* Data extracts *

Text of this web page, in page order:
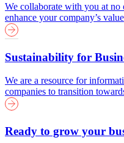
We collaborate with you at no
enhance your company’s value
Sustainability for
We are a resource for
companies to transition
Ready to grow your
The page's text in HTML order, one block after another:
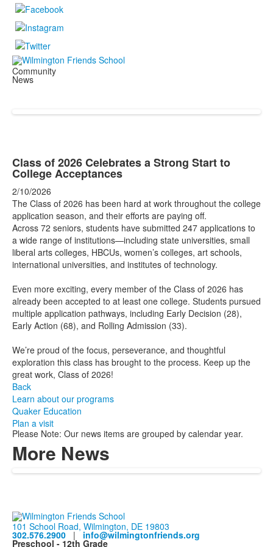
Community
News
Class of 2026 Celebrates a Strong Start to
College Acceptances
2/10/2026
The Class of 2026 has been hard at work throughout the college
application season, and their efforts are paying off.
Across 72 seniors, students have submitted 247 applications to
a wide range of institutions—including state universities, small
liberal arts colleges, HBCUs, women’s colleges, art schools,
international universities, and institutes of technology.
Even more exciting, every member of the Class of 2026 has
already been accepted to at least one college. Students pursued
multiple application pathways, including Early Decision (28),
Early Action (68), and Rolling Admission (33).
We’re proud of the focus, perseverance, and thoughtful
exploration this class has brought to the process. Keep up the
great work, Class of 2026!
Back
Learn about our programs
Quaker Education
Plan a visit
Please Note: Our news items are grouped by calendar year.
More News
101 School Road, Wilmington, DE 19803
302.576.2900 | info@wilmingtonfriends.org
Preschool - 12th Grade
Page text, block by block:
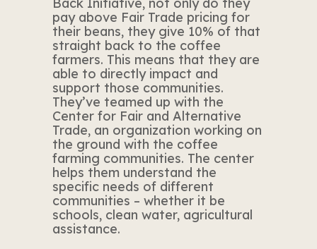
pay above Fair Trade pricing for
their beans, they give 10% of that
straight back to the coffee
farmers. This means that they are
able to directly impact and
support those communities.
They’ve teamed up with the
Center for Fair and Alternative
Trade, an organization working on
the ground with the coffee
farming communities. The center
helps them understand the
specific needs of different
communities – whether it be
schools, clean water, agricultural
assistance.
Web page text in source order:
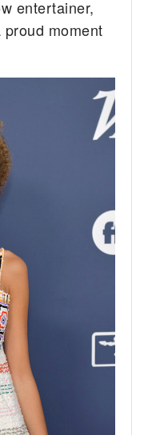
entertainer,
moment
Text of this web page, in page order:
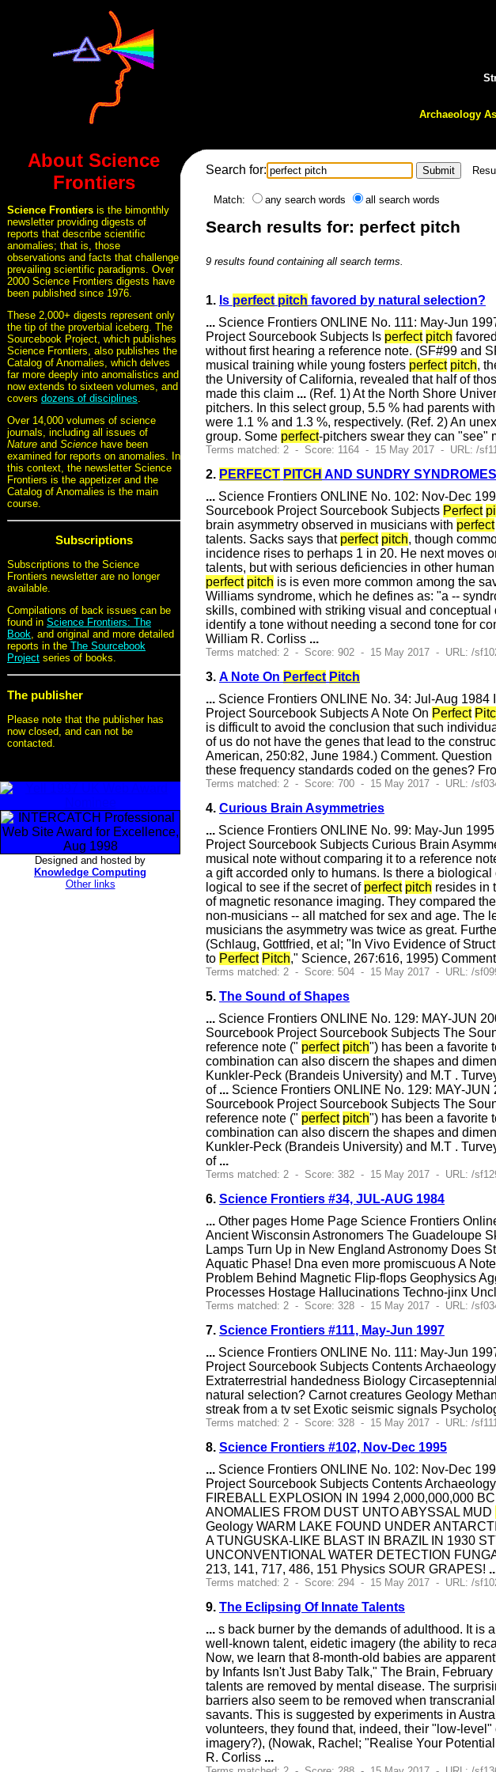
Archaeology
About Science
Frontiers
Science Frontiers is the bimonthly
newsletter providing digests of
reports that describe scientific
anomalies; that is, those
observations and facts that challenge
prevailing scientific paradigms. Over
2000 Science Frontiers digests have
been published since 1976.
These 2,000+ digests represent only
the tip of the proverbial iceberg. The
Sourcebook Project, which publishes
Science Frontiers, also publishes the
Catalog of Anomalies, which delves
far more deeply into anomalistics and
now extends to sixteen volumes, and
covers dozens of disciplines.
Over 14,000 volumes of science
journals, including all issues of
Nature and Science have been
examined for reports on anomalies. In
this context, the newsletter Science
Frontiers is the appetizer and the
Catalog of Anomalies is the main
course.
Subscriptions
Subscriptions to the Science
Frontiers newsletter are no longer
available.
Compilations of back issues can be
found in Science Frontiers: The
Book, and original and more detailed
reports in the The Sourcebook
Project series of books.
The publisher
Please note that the publisher has
now closed, and can not be
contacted.
Designed and hosted by
Knowledge Computing
Other links
Search for:
Match: any search words all search words
Search results for: perfect pitch
9 results found containing all search terms.
1. Is perfect pitch favored by natural selection?
... Science Frontiers ONLINE No. 111: May-Jun
Project Sourcebook Subjects Is perfect pitch
without first hearing a reference note. (SF#99 and
musical training while young fosters perfect pitch,
the University of California, revealed that half of
made this claim ... (Ref. 1) At the North Shore
pitchers. In this select group, 5.5 % had parents with
were 1.1 % and 1.3 %, respectively. (Ref. 2) An
group. Some perfect-pitchers swear they can "see"
Terms matched: 2 - Score: 1164 - 15 May 2017 - URL: /
2. PERFECT PITCH AND SUNDRY SYNDROMES
... Science Frontiers ONLINE No. 102: Nov-Dec
Sourcebook Project Sourcebook Subjects Perfect
brain asymmetry observed in musicians with perfect
talents. Sacks says that perfect pitch, though
incidence rises to perhaps 1 in 20. He next moves
talents, but with serious deficiencies in other human
perfect pitch is is even more common among the
Williams syndrome, which he defines as: "a --
skills, combined with striking visual and
identify a tone without needing a second tone for
William R. Corliss ...
Terms matched: 2 - Score: 902 - 15 May 2017 - URL: /
3. A Note On Perfect Pitch
... Science Frontiers ONLINE No. 34: Jul-Aug
Project Sourcebook Subjects A Note On Perfect
is difficult to avoid the conclusion that such
of us do not have the genes that lead to the
American, 250:82, June 1984.) Comment. Question
these frequency standards coded on the genes?
Terms matched: 2 - Score: 700 - 15 May 2017 - URL: /
4. Curious Brain Asymmetries
... Science Frontiers ONLINE No. 99: May-Jun
Project Sourcebook Subjects Curious Brain
musical note without comparing it to a reference
a gift accorded only to humans. Is there a
logical to see if the secret of perfect pitch resides in
of magnetic resonance imaging. They compared
non-musicians -- all matched for sex and age. The
musicians the asymmetry was twice as great.
(Schlaug, Gottfried, et al; "In Vivo Evidence of
to Perfect Pitch," Science, 267:616, 1995)
Terms matched: 2 - Score: 504 - 15 May 2017 - URL: /
5. The Sound of Shapes
... Science Frontiers ONLINE No. 129: MAY-JUN
Sourcebook Project Sourcebook Subjects The
reference note (" perfect pitch") has been a favorite
combination can also discern the shapes and
Kunkler-Peck (Brandeis University) and M.T .
of ... Science Frontiers ONLINE No. 129: MAY-
Sourcebook Project Sourcebook Subjects The
reference note (" perfect pitch") has been a favorite
combination can also discern the shapes and
Kunkler-Peck (Brandeis University) and M.T .
of ...
Terms matched: 2 - Score: 382 - 15 May 2017 - URL: /
6. Science Frontiers #34, JUL-AUG 1984
... Other pages Home Page Science Frontiers
Ancient Wisconsin Astronomers The Guadeloupe
Lamps Turn Up in New England Astronomy Does
Aquatic Phase! Dna even more promiscuous A
Problem Behind Magnetic Flip-flops Geophysics
Processes Hostage Hallucinations Techno-jinx
Terms matched: 2 - Score: 328 - 15 May 2017 - URL: /
7. Science Frontiers #111, May-Jun 1997
... Science Frontiers ONLINE No. 111: May-Jun
Project Sourcebook Subjects Contents
Extraterrestrial handedness Biology
natural selection? Carnot creatures Geology
streak from a tv set Exotic seismic signals
Terms matched: 2 - Score: 328 - 15 May 2017 - URL: /
8. Science Frontiers #102, Nov-Dec 1995
... Science Frontiers ONLINE No. 102: Nov-Dec
Project Sourcebook Subjects Contents
FIREBALL EXPLOSION IN 1994 2,000,000,000
ANOMALIES FROM DUST UNTO ABYSSAL MUD
Geology WARM LAKE FOUND UNDER
A TUNGUSKA-LIKE BLAST IN BRAZIL IN 1930
UNCONVENTIONAL WATER DETECTION
213, 141, 717, 486, 151 Physics SOUR GRAPES!
Terms matched: 2 - Score: 294 - 15 May 2017 - URL: /
9. The Eclipsing Of Innate Talents
... s back burner by the demands of adulthood. It is
well-known talent, eidetic imagery (the ability to
Now, we learn that 8-month-old babies are
by Infants Isn't Just Baby Talk," The Brain,
talents are removed by mental disease. The
barriers also seem to be removed when
savants. This is suggested by experiments in
volunteers, they found that, indeed, their "low-
imagery?), (Nowak, Rachel; "Realise Your
R. Corliss ...

* What you are asked to do *
Using the entries above, copy out all lines that contain the string "which".

* Solution to the exercise *
Sourcebook Project, which publishes
Catalog of Anomalies, which delves
Williams syndrome, which he defines as: "a --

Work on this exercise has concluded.